Understanding thermotransport in the ternary liquid alloy has enabled very important new progress to be made for understanding thermotransport in the binary solid state alloy with vacancies as the third kinetic component. Thermotransport in binary solid state alloys is a very much slower process than in the liquid because of the much slower atomic mobility. But it is nonetheless vitally important for understanding segregation of the alloy seen over long periods in a temperature gradient in many engineering applications and how this might be controlled.
Thermotransport in liquid alloys is difficult to measure experimentally because of the high temperatures often required and the need to avoid convection effects. The group at Newcastle is computational. The group collaborates with an experimental group at the Institute of Materials Physics in Space headed by Prof. Andreas Meyer in Cologne in Germany.
The group also has theoretical and computational collaborations with Prof. William Yi Wang at Northwestern Polytechnical University in Xi’an in China and Prof. Zi-Kui Liu at Pennsylvania State University in the US.
We plan to develop our approach to address thermotransport in multicomponent liquid alloys including high entropy alloys. This will require a major extension of the application of the Onsager theory of irreversible thermodynamics as well as developing new ab initio molecular dynamics techniques in order to undertake the computer calculations. Apart from metallic systems, we will also address thermotransport in high mobility ionic solid state systems. This includes doped ceria and zirconia systems where the anion mobility is very high but the cation mobility is low. Thermotransport here refers to heat carried by the anions as well as the two types of cation. Thermotransport associated with the slow diffusion of the cations (and indirectly the fast diffusion of the anions) can lead to slow cation segregation during in-service temperature excursions. Calculation of the thermal conductivity of these ionic systems which includes the thermotransport contributions of the anions and the thermal transport coming from the phonons and at different temperatures and compositions is also very welcome.
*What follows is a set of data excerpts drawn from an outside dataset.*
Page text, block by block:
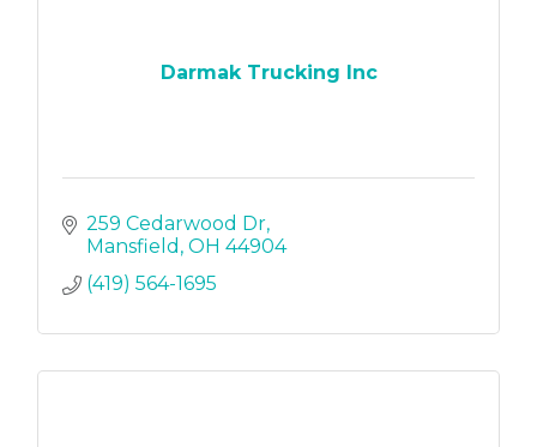
Darmak Trucking Inc
259 Cedarwood Dr
Mansfield OH 44904
(419) 564-1695
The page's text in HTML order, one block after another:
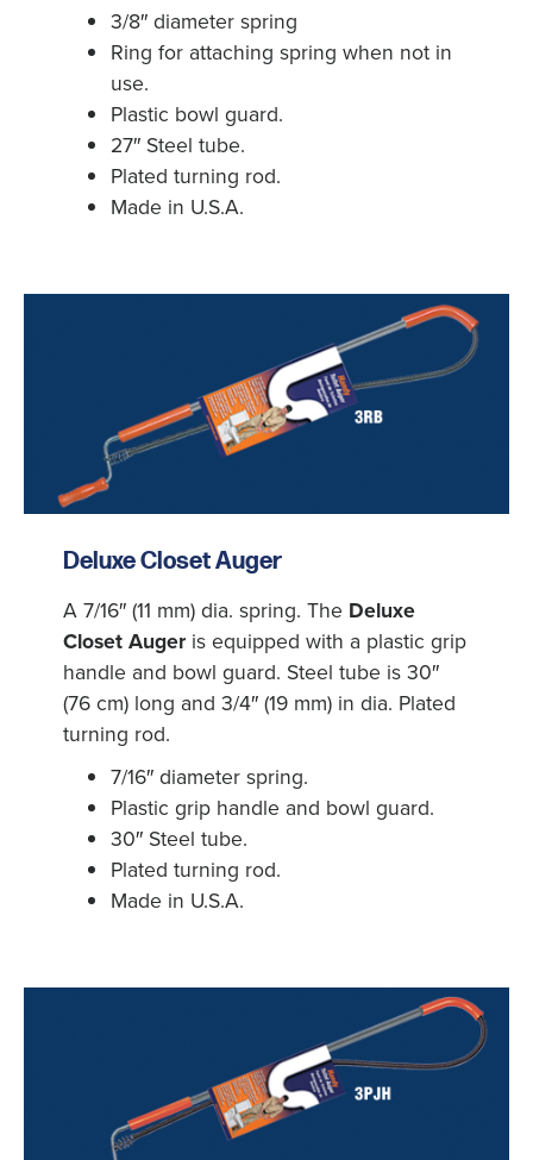
3/8″ diameter spring
Ring for attaching spring when not in
use.
Plastic bowl guard.
27″ Steel tube.
Plated turning rod.
Made in U.S.A.
Deluxe Closet Auger
A 7/16″ (11 mm) dia. spring. The Deluxe
Closet Augeris equipped with a plastic grip
handle and bowl guard. Steel tube is 30″
(76 cm) long and 3/4″ (19 mm) in dia. Plated
turning rod.
7/16″ diameter spring.
Plastic grip handle and bowl guard.
30″ Steel tube.
Plated turning rod.
Made in U.S.A.
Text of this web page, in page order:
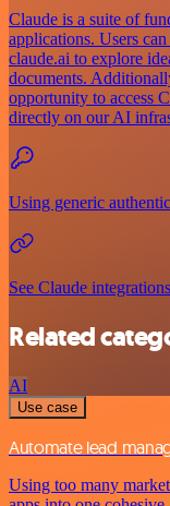
Claude is a suite of
applications. Users
claude.ai to explore
documents.
opportunity to access
directly on our AI
Using generic
See Claude integrations
Related
AI
Use case
Automate lead
Using too many
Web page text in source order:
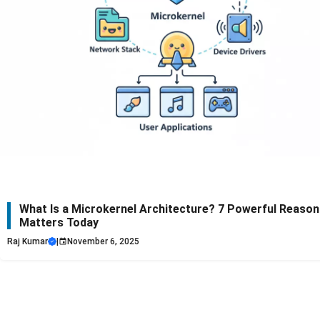
What Is a Microkernel Architecture? 7 Powerful
Matters Today
Raj Kumar November 6, 2025
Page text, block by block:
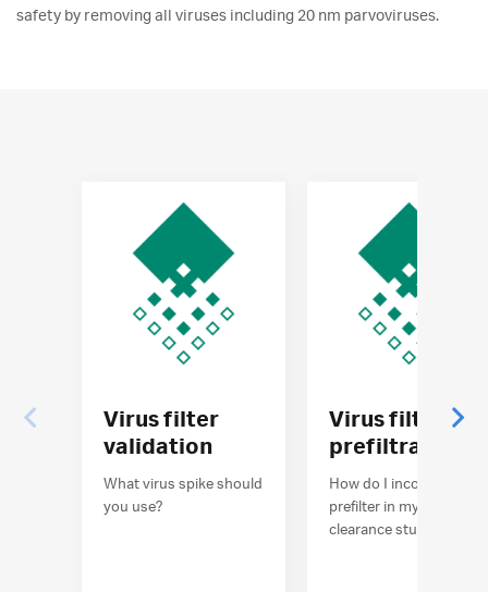
safety by removing all viruses including 20 nm parvoviruses.
Virus filter
validation
What virus spike should
you use?
Virus filter
prefiltration
How do I incorporate a
prefilter in my virus
clearance study?
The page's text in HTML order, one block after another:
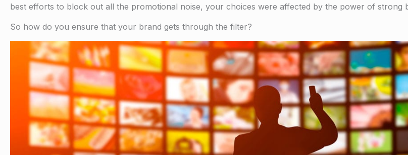
best efforts to block out all the promotional noise, your choices were affected by the power of strong
So how do you ensure that your brand gets through the filter?
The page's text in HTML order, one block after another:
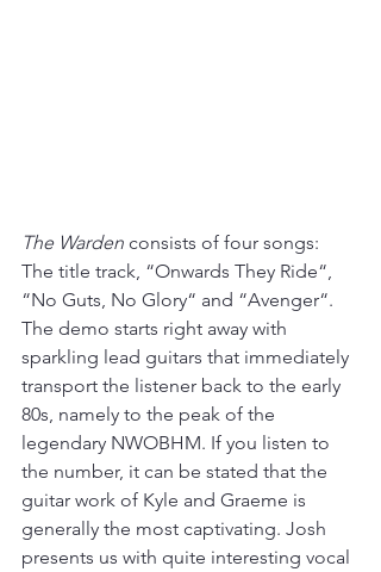
The Warden consists of four songs:
The title track, “Onwards They Ride“,
“No Guts, No Glory“ and “Avenger“.
The demo starts right away with
sparkling lead guitars that immediately
transport the listener back to the early
80s, namely to the peak of the
legendary NWOBHM. If you listen to
the number, it can be stated that the
guitar work of Kyle and Graeme is
generally the most captivating. Josh
presents us with quite interesting vocal
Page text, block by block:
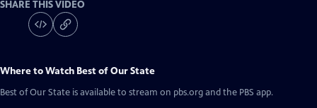
SHARE THIS VIDEO
Where to Watch Best of Our State
Best of Our State is available to stream on pbs.org and the PBS app.
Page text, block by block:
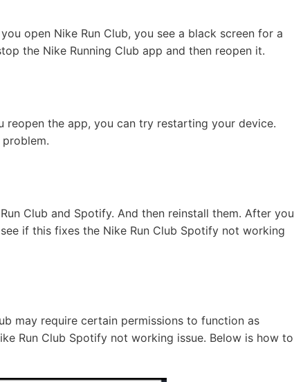
open Nike Run Club, you see a black screen for a
the Nike Running Club app and then reopen it.
the app, you can try restarting your device.
Club and Spotify. And then reinstall them. After you
if this fixes the Nike Run Club Spotify not working
may require certain permissions to function as
Run Club Spotify not working issue. Below is how to
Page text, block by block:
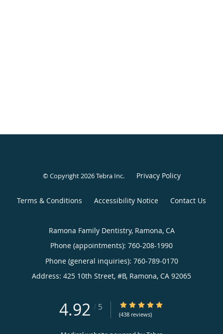
© Copyright 2026Tebra Inc. Privacy Policy
Terms & Conditions Accessibility Notice Contact Us
Ramona Family Dentistry, Ramona, CA
Phone (appointments): 760-208-1990
Phone (general inquiries): 760-789-0170
Address: 425 10th Street, #B, Ramona, CA 92065
4.92 / 5 4.92/5 Star Rating
(438 reviews)
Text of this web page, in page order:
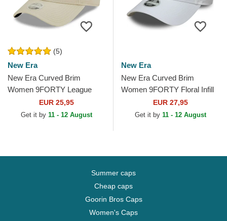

A.R. Allnatt and A.B. Lidiard, Atomic Transport in Solids (Cambridge University Press, Cambridge, 1993) pp 184-191.
A. Lodding, Thermotransport in Monoatomic and Ionic Liquids, in Isotope Effects in Chemical Processes, ed. W. Spindel, Advances in Chemistry, 1969, vol 89, ch 13 pp 264-274.
M. Eslamian, F. Sabzi and M.Z. Saghir, Phys. Chem. Chem. Phys., 12, 13835 (2010).
Belova IV, Ahmed T, Sarder U, Yi Wang W, Kozubski R, Liu ZK, Holland-Moritz D, Meyer A, Murch GE, Comp. Mat. Sci. 166:124-135 (2019).
Sarder U, Ahmed T, Wang WY, Kozubski R, Liu ZK, Belova IV, Murch GE, Phil. Mag. 99(4):468-491 (2019).
A. Meyer, F. Kargl, Int. Jpn. Soc. Microgravity Appl. 2013, 30, 30.
A V Evteev, E V Levchenko, L Momenzadeh, Y.H. Sohn, I V Belova and G E Murch, Phil. Mag., 2015.